The organic growth in the Group was impacted by the negative development in Telecom & Media, which is TietoEnator's biggest business area. This is largely due to lower prices and weak demand for new projects. In most other business areas organic growth was at good levels. Banking & Insurance had the highest growth with a contribution from the new joint venture, TietoEsy, and good demand in the solutions business. In Government, Manufacturing & Retail, government and especially manufacturing had good organic growth.

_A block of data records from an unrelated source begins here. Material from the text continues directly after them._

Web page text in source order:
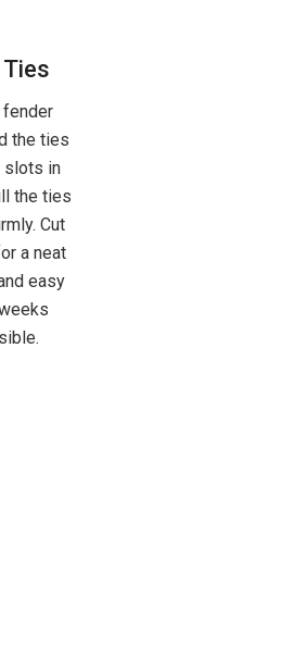
the ties
slots in
the ties
Cut
a neat
easy
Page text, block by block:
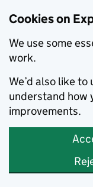
Cookies on
We use some
work.
We’d also like
understand how
improvements.
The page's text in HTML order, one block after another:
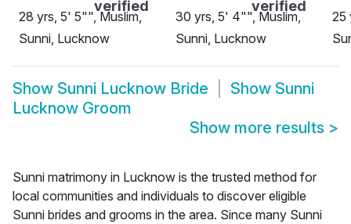
28 yrs, 5' 5"", Muslim,
Sunni, Lucknow
30 yrs, 5' 4"", Muslim,
Sunni, Lucknow
25
Show Sunni Lucknow Bride Show Sunni
Lucknow Groom
Show more results >
Sunni matrimony in Lucknow is the trusted method for
local communities and individuals to discover eligible
Sunni brides and grooms in the area. Since many Sunni
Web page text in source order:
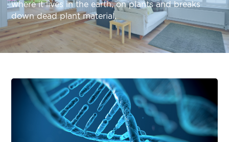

Processing & Network returned to healthy organic growth after declining in 2005 as new contracts and add-on sales now compensate for lower prices.

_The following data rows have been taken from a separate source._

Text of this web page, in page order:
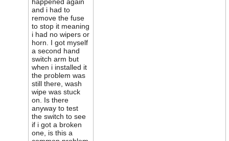
happened again
and i had to
remove the fuse
to stop it meaning
i had no wipers or
horn. I got myself
a second hand
switch arm but
when i installed it
the problem was
still there, wash
wipe was stuck
on. Is there
anyway to test
the switch to see
if i got a broken
one, is this a
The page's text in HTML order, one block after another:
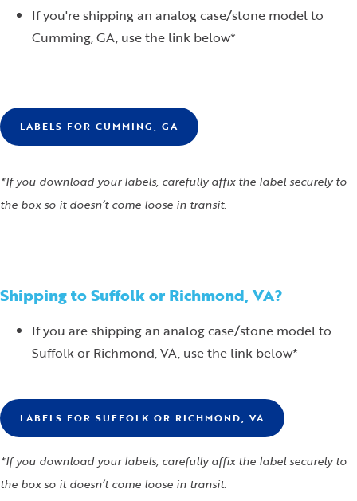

Due to the International Financial Reporting Interpretations Committee's interpretation (IFRIC 4) a total of EUR 1.4 million of invoicing from customers was recognized as leasing contracts and not as net sales in Processing & Network. The interpretation has been applied retroactively for 2005 and the impact on Q1 2005 was EUR 1.2 million. IFRIC 4 also lowered Processing & Network's depreciation by EUR 1.3 (1.1) million and increased the Group's interest income by EUR 0.1 million.

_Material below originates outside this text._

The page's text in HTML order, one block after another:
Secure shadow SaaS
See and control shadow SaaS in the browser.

First-quarter growth was 16% in Norway (13% in local currency), 9% in Finland, and -6% in Sweden (-3% in local currency). In Norway Banking & Insurance and Energy have grown strongly, in Finland TietoEsy in Banking & Insurance contributed positively and in Sweden the decline was mostly due to Telecom & Media. In Germany net sales were at the same level as in the first quarter of 2005.

The banking and insurance sector increased its share to 20% (16) of Group net sales in the first quarter with the help of acquisitions and good organic growth in the Banking & Insurance business area and extended contracts in Processing & Network. Telecom and media's share fell to 29% (34). The public sector contributed 20% (20) of sales, the forest sector 5% (5) and the energy sector 4% (5).

The order backlog, which comprises only services ordered with binding contracts, amounted to EUR 1 215 million (943) at the end of the period, 29% higher than a year before. Approximately 54% (54) is expected to be invoiced in 2006. Processing & Network's share of the order backlog is about 37%.

Profitability

The first-quarter operating profit amounted to EUR 34.9 (36.0) million representing a margin of 7.9% (8.8). EBIT includes a capital gain of EUR 4.7 million from combining TietoEnator's defence business with Saab's Finnish business into a joint venture company. Excluding capital gains the operating profit totalled EUR 30.2 (35.1) million representing a margin of 6.8% (8.6).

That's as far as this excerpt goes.